Automating time-consuming and error-prone processes has led to many of the gains we’ve seen in developer efficiency. For example, continuous integration and deployment tools, like Jenkins and Travis, have greatly reduced production downtime by automating the building, testing, and deployment of apps; by eliminating points of failure, or reducing the risk of failure at those points, we can develop better products. Similar gains can be had by bringing automation into our communication channels; by automating the most error-prone parts of communication, we can improve efficiency.

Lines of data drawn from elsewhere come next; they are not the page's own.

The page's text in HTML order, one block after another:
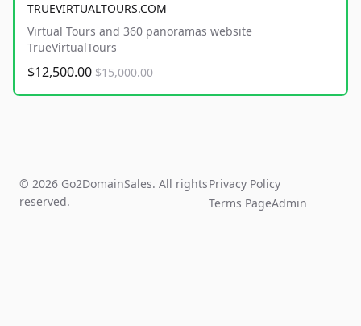
TRUEVIRTUALTOURS.COM
Virtual Tours and 360 panoramas website
TrueVirtualTours
$12,500.00 $15,000.00
© 2026 Go2DomainSales. All rights
reserved.
Privacy Policy
Terms PageAdmin
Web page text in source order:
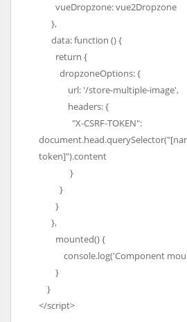
vueDropzone: vue2Dropzone
},
data: function () {
return {
dropzoneOptions: {
url: '/store-multiple-image',
headers: {
"X-CSRF-TOKEN":
token]").content
}
}
}
},
mounted() {
console.log('Component
}
}
</script>
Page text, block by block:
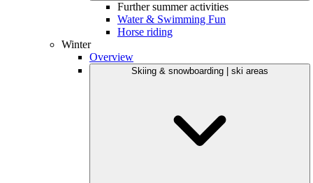
Further summer activities
Water & Swimming Fun
Horse riding
Winter
Overview
Skiing & snowboarding | ski areas
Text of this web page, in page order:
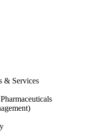
& Services
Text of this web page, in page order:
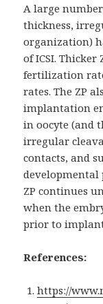
A large
thickness,
organization)
of ICSI. Thicker
fertilization
rates. The ZP
implantation
in oocyte (and
irregular
contacts, and
developmental
ZP continues
when the
prior to
References:
https://
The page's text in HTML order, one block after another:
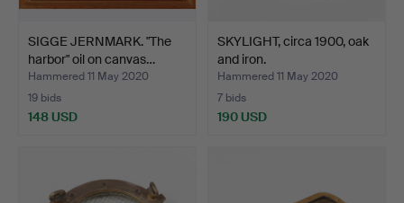
SIGGE JERNMARK. "The
harbor" oil on canvas…
Hammered 11 May 2020
19 bids
148 USD
SKYLIGHT, circa 1900, oak
and iron.
Hammered 11 May 2020
7 bids
190 USD
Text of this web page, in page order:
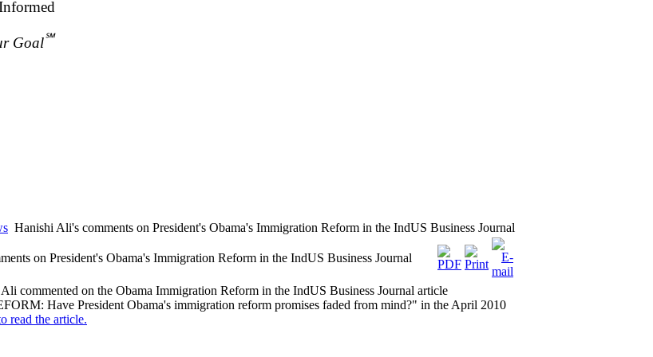
Goal℠
Hanishi Ali's comments on President's Obama's Immigration Reform in the IndUS Business Journal
on President's Obama's Immigration Reform in the IndUS Business Journal
commented on the Obama Immigration Reform in the IndUS Business Journal article
Have President Obama's immigration reform promises faded from mind?" in the April 2010
read the article.
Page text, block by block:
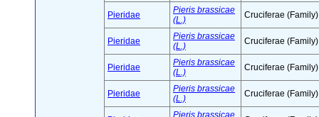
Pieridae
Pieris brassicae
(L.)
Cruciferae (Family)
Pieridae
Pieris brassicae
(L.)
Cruciferae (Family)
Pieridae
Pieris brassicae
(L.)
Cruciferae (Family)
Pieridae
Pieris brassicae
(L.)
Cruciferae (Family)
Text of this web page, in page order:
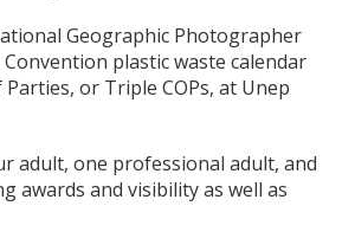
Geographic Photographer
plastic waste calendar
or Triple COPs, at Unep
adult, one professional adult, and
awards and visibility as well as
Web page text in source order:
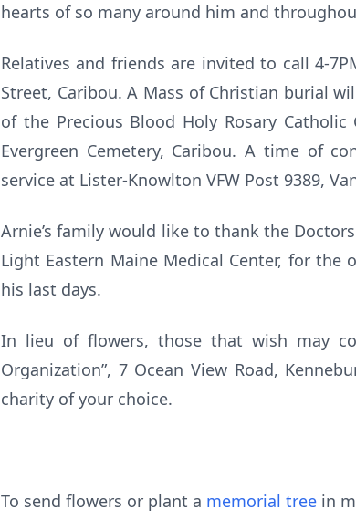
hearts of so many around him and
Relatives and friends are invited to call 4-
Street, Caribou. A Mass of Christian burial
of the Precious Blood Holy Rosary
Evergreen Cemetery, Caribou. A time of
service at Lister-Knowlton VFW Post 9389,
Arnie’s family would like to thank the
Light Eastern Maine Medical Center, for
his last days.
In lieu of flowers, those that wish may
Organization”, 7 Ocean View Road,
charity of your choice.
To send flowers or plant a memorial tree in
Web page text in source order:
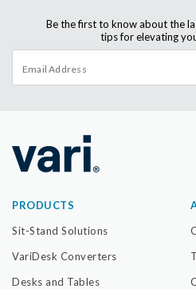
Be the first to know about the
tips for elevating
PRODUCTS
Sit-Stand Solutions
VariDesk Converters
Desks and Tables
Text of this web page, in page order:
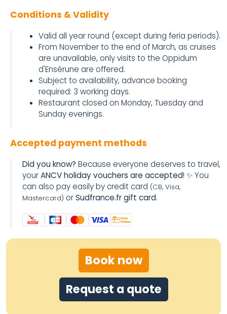
Conditions & Validity
Valid all year round (except during feria periods).
From November to the end of March, as cruises
are unavailable, only visits to the Oppidum
d'Ensérune are offered.
Subject to availability, advance booking
required: 3 working days.
Restaurant closed on Monday, Tuesday and
Sunday evenings.
Accepted payment methods
Did you know? Because everyone deserves to travel,
yourANCV holiday vouchers are accepted! ✨ You
can also pay easily by credit card (CB, Visa,
Mastercard) orSudfrance.fr gift card.
Book now
Request a quote

Another key paradigm shift, DevOps, or the deep integration of development and operations staff with collaborations and communications channels, has also improved the quality and reliability of many apps. Key to DevOps is the constant maintenance of a communications channel between the development team and the operations team; it’s this communications channel that we’ve (partially) automated, by developing a DevOps Slack bot called Catbot, running on a custom, DevOps-optimized framework called Opkit. We’ve open-sourced the framework and many extensions here (https://www.npmjs.com/package/opkit-example), all pre-packaged and deployable with one click. Read on to learn about our motivations, and a bit of an introduction to hacking on Opkit.

Motivation

We have a twenty-four hour Network Operations Center, or NOC, that works in tandem with development and customer support teams across all of our products including MMS and SMS APIs. Our core communications channel is Slack, and we maintain a number of channels within our Slack team. All this communication leads to a better product being delivered in a better way, but it can take a significant amount of time to locate and share information. In many cases, such as performance optimization, information has to be gathered from another page or tool and only then relayed to the Slack channel. This adds another point of failure; anyone who played the elementary-school game “telephone” knows just how much a message can change when it goes through one other person.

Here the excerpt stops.